Copy out each entry precisely; no image belongs in the result.

*** Provided material ***

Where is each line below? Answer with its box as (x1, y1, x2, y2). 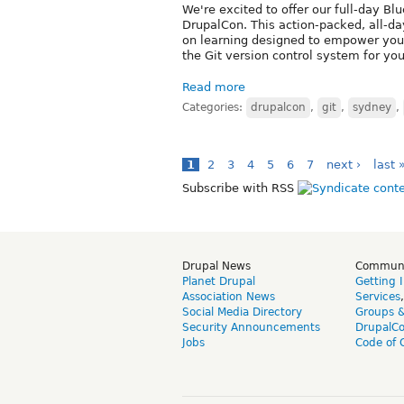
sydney (353, 100, 391, 114)
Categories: (182, 100, 246, 114)
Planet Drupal (182, 274, 255, 288)
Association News (182, 289, 275, 303)
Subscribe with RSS (182, 180, 298, 195)
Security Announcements (182, 320, 320, 334)
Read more (182, 79, 245, 94)
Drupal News (182, 259, 251, 272)

***

Result below =>
Where is each line below? Answer with its box as (x1, y1, x2, y2). 
sydney (353, 100, 391, 114)
Categories: (182, 100, 246, 114)
Planet Drupal (182, 274, 255, 288)
Association News (182, 289, 275, 303)
Subscribe with RSS (182, 180, 298, 195)
Security Announcements (182, 320, 320, 334)
Read more (182, 79, 245, 94)
Drupal News (182, 259, 251, 272)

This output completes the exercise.